Nous avons tous en mémoire le cortège des femmes parisiennes se rendant à pied au château de Versailles le 5 octobre 1789 aux cris de «Du pain ! Du pain!» .
Depuis plusieurs années, les récoltes sont mauvaises et les hivers rigoureux s’enchaînent. Le prix des denrées essentielles ne cesse d’augmenter.
Cette situation ne cessera d’empirer durant la Révolution.
En 1795, l’hiver est particulièrement rude. Les canaux sont gelés., le ravitaillement est compliqué. La disette croissante oblige la Convention à rationner les parisiens. Une carte de rationnement est instituée. Elle doit mentionner la composition de la famille. Chaque individu a droit à une livre de pain par jour, un ouvrier une livre et demie.

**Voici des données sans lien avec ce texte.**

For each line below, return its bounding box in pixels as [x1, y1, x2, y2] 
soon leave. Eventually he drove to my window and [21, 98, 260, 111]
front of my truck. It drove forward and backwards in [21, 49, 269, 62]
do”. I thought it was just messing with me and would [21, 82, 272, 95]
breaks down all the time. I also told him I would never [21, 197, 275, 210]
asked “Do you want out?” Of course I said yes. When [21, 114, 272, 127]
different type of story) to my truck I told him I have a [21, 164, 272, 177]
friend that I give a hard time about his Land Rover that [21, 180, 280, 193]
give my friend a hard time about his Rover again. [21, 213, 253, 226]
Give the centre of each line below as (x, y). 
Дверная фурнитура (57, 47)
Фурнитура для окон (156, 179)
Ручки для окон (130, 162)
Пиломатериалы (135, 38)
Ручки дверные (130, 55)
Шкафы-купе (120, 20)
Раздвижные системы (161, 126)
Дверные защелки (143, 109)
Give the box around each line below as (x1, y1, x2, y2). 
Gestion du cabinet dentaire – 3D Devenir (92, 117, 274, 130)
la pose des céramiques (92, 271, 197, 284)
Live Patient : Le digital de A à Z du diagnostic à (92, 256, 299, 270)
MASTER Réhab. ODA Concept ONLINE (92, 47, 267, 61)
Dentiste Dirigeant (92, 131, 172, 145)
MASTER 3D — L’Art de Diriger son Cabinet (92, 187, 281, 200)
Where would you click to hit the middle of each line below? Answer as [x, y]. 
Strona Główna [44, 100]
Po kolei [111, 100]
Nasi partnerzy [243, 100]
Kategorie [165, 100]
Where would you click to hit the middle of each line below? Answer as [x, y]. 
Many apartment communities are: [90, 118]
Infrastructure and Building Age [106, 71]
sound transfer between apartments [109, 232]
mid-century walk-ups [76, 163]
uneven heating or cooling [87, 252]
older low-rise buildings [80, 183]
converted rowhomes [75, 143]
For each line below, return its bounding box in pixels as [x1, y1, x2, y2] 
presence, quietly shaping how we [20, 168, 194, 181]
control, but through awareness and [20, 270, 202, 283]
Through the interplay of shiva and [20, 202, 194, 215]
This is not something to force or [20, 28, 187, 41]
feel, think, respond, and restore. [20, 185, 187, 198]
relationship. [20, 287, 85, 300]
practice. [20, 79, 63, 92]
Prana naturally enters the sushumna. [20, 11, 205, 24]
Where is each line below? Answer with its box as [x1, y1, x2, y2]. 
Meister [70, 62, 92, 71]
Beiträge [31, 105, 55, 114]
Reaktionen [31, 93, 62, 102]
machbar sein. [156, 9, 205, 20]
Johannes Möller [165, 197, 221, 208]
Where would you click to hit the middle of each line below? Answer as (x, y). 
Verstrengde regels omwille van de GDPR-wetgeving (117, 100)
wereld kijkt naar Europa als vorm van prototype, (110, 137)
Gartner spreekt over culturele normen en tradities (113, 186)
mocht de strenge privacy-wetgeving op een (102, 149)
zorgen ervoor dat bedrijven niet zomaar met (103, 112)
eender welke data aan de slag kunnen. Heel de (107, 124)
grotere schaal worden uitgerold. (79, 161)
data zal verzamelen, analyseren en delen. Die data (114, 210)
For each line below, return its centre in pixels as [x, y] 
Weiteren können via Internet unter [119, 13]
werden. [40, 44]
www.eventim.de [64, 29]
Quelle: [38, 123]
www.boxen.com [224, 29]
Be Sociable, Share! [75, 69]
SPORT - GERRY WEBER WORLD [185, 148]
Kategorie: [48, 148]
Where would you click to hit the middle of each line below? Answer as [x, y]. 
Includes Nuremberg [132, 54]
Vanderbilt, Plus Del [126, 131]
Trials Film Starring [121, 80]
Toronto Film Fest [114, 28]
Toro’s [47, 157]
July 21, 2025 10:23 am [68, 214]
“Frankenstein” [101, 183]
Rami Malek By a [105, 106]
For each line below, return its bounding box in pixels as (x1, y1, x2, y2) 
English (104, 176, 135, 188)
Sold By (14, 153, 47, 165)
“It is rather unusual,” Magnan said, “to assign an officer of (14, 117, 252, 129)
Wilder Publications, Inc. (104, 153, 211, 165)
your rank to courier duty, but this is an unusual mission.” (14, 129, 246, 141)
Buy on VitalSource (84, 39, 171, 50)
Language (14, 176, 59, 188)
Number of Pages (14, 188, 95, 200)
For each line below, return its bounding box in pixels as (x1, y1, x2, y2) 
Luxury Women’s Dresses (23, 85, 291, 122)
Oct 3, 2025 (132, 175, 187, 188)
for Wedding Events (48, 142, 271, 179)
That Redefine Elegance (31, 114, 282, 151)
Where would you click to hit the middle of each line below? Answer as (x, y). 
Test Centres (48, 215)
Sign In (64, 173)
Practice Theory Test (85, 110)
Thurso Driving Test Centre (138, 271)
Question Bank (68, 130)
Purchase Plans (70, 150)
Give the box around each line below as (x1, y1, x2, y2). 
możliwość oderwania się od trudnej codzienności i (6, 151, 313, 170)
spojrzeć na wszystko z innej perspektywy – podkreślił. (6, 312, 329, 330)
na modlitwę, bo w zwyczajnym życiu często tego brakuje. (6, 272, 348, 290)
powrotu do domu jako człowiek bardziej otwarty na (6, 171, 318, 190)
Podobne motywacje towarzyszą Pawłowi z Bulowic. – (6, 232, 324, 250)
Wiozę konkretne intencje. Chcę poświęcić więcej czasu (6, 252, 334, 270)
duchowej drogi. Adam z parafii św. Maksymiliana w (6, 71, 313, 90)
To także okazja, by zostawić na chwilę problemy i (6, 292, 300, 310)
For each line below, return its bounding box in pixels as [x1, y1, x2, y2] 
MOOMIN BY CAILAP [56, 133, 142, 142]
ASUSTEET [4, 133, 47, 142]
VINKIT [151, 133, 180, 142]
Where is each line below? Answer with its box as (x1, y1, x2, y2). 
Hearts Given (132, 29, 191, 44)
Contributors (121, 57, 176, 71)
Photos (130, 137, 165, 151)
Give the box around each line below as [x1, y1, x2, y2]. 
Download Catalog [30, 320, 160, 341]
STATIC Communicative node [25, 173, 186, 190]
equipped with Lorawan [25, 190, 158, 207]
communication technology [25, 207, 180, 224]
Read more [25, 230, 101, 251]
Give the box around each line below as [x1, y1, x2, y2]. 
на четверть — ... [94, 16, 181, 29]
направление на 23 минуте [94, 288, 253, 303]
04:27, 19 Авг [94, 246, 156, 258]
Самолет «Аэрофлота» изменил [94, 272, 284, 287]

Les femmes passent une grande partie de la journée, se levant aux aurores, dans des longues files d’attente pour le pain, le bois, le charbon et la viande.

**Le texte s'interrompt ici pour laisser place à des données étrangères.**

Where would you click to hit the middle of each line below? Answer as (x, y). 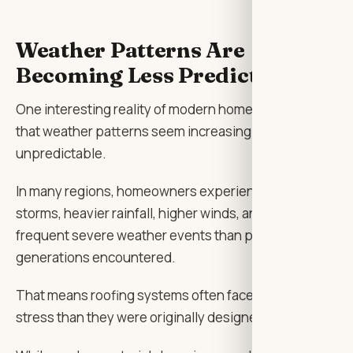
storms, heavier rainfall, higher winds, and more (157, 213)
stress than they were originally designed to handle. (172, 318)
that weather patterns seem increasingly (139, 131)
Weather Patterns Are (130, 50)
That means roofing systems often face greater (158, 295)
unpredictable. (61, 153)
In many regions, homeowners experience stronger (170, 191)
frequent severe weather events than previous (157, 235)
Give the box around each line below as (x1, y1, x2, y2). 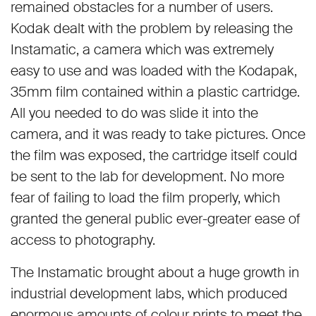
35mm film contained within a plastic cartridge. (11, 82, 300, 101)
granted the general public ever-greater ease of (11, 209, 300, 228)
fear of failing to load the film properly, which (11, 188, 280, 207)
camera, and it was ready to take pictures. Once (11, 124, 305, 143)
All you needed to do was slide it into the (11, 103, 258, 122)
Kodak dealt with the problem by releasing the (11, 18, 293, 37)
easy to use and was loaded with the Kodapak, (11, 61, 297, 80)
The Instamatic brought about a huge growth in (11, 262, 299, 281)
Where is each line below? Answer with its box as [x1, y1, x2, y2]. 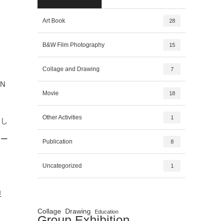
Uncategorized [42, 162, 82, 169]
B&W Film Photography [42, 41, 105, 48]
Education [95, 209, 118, 215]
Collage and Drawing [42, 66, 100, 73]
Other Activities [42, 114, 82, 121]
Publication [42, 138, 73, 145]
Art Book [42, 17, 65, 24]
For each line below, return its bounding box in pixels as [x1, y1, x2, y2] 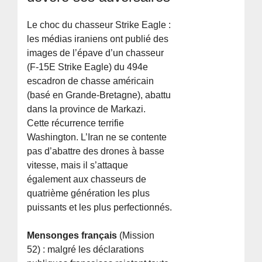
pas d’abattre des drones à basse [27, 146, 165, 156]
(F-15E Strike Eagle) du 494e [27, 61, 149, 72]
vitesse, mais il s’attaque [27, 160, 129, 170]
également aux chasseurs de [27, 174, 147, 184]
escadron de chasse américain [27, 75, 154, 86]
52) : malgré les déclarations [27, 244, 144, 254]
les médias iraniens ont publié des [27, 33, 169, 44]
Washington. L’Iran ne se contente [27, 132, 167, 142]
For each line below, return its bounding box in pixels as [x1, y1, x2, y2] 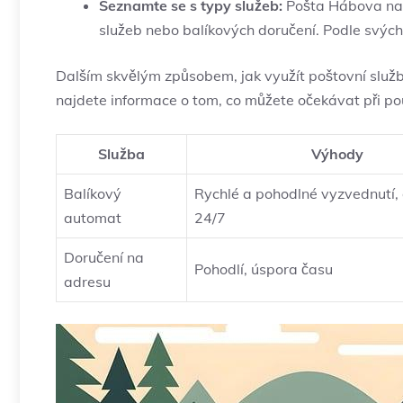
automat [64, 209, 121, 228]
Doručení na [64, 248, 144, 267]
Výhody [310, 145, 363, 164]
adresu [64, 273, 111, 291]
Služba [98, 145, 145, 164]
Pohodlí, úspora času [194, 260, 333, 279]
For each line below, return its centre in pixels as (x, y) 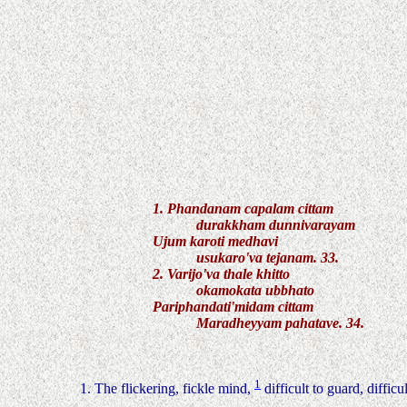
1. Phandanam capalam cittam (243, 208)
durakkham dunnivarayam (254, 225)
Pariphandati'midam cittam (233, 307)
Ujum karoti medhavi (215, 241)
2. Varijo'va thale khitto (221, 274)
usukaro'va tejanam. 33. (246, 258)
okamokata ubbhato (233, 290)
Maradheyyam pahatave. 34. (258, 323)
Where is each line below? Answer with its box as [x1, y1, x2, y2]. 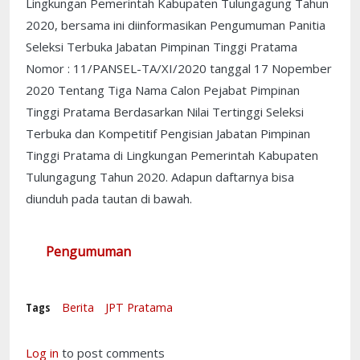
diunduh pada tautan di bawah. [26, 190, 192, 207]
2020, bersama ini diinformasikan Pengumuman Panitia [26, 16, 325, 33]
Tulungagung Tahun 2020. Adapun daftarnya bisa [26, 168, 294, 185]
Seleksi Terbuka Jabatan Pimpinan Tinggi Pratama [26, 38, 297, 55]
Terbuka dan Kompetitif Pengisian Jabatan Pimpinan [26, 125, 310, 141]
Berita [62, 299, 94, 315]
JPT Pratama [105, 299, 173, 315]
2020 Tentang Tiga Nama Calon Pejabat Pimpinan [26, 81, 300, 98]
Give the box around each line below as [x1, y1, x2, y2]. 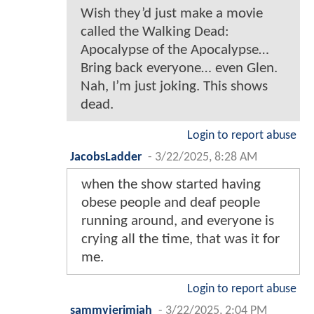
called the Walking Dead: [81, 24, 229, 39]
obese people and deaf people [81, 195, 260, 210]
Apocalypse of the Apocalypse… [81, 42, 269, 57]
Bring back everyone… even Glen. [81, 60, 278, 76]
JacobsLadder [70, 151, 142, 163]
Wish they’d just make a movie [81, 6, 263, 21]
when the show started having [81, 177, 261, 192]
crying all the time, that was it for [81, 231, 280, 247]

Le livre “Les animaux célèbres” (édition 1837) nous raconte l’histoire de ce vieil homme malade contraint comme beaucoup de parisiens de se procurer sa ration journalière de pain ou de viande.
Chacun attend son tour des fois depuis trois heures du matin, n’étant pas sûr d’être servi à onze heures et souvent s’en retourne sans rien, l’estomac creux.
La foule de ces affamés fait ainsi la queue dans la neige ou sous la pluie qui devant le boulanger, qui devant le boucher, se poussant et ne permettant à personne de prendre sa place.
Notre homme serait mort de faim sans le secours de son chien et à son habile stratagème. Il lui attachait au cou un petit sac noir, y mettait la “carte à la viande” et “la carte au pain” et laissait le chien jouer de malice.
Ce chien surnommé “Laqueue” par les marchands qui avaient toléré son manège ne s’embarrassait pas de la consigne de respecter son tour. Il se glissait habillement entre les jambes des hommes et des femmes et allait gratter la manche du distributeur pour bien faire comprendre pourquoi il se dressait sur ses deux pattes.
La demi-livre de viande assignée pour 5 jours était alors déposée dans le petit sac, le coupon de rationnement découpé et Laqueue avait aussi droit à un os à ronger comme gratification.
Le chien rejoignait son maître par le même chemin et recommençait son petit manège pour obtenir le quarteron de pain et l’eau de riz. Jamais Laqueue ne touchait la nourriture attendant sagement que son maître lui en accorde une portion bien méritée.